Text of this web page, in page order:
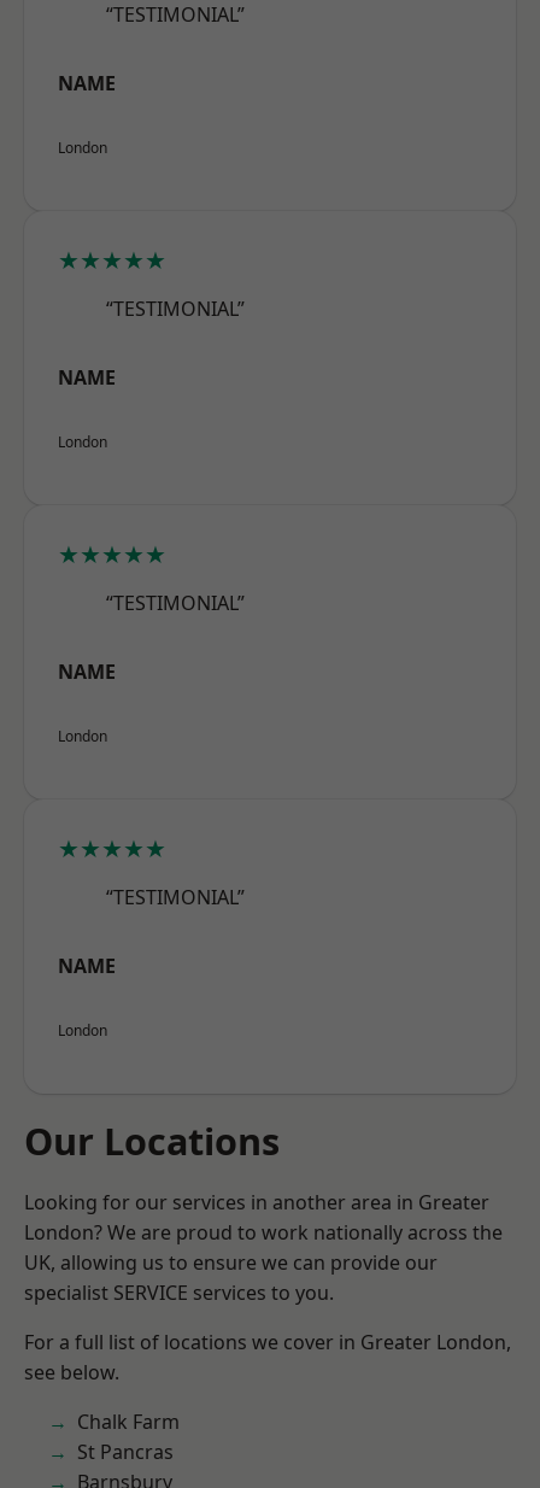
“TESTIMONIAL”
NAME
London
★★★★★
“TESTIMONIAL”
NAME
London
★★★★★
“TESTIMONIAL”
NAME
London
★★★★★
“TESTIMONIAL”
NAME
London
Our Locations
Looking for our services in another area in Greater
London? We are proud to work nationally across the
UK, allowing us to ensure we can provide our
specialist SERVICE services to you.
For a full list of locations we cover in Greater London,
see below.
Chalk Farm
St Pancras
Barnsbury
__________________________________________________
== WHAT NEEDS TO BE DONE ==
No pictures go in the copy. Set down all the data exactly.

== TASK SOLUTION ==
Text of this web page, in page order:
“TESTIMONIAL”
NAME
London
★★★★★
“TESTIMONIAL”
NAME
London
★★★★★
“TESTIMONIAL”
NAME
London
★★★★★
“TESTIMONIAL”
NAME
London
Our Locations
Looking for our services in another area in Greater
London? We are proud to work nationally across the
UK, allowing us to ensure we can provide our
specialist SERVICE services to you.
For a full list of locations we cover in Greater London,
see below.
Chalk Farm
St Pancras
Barnsbury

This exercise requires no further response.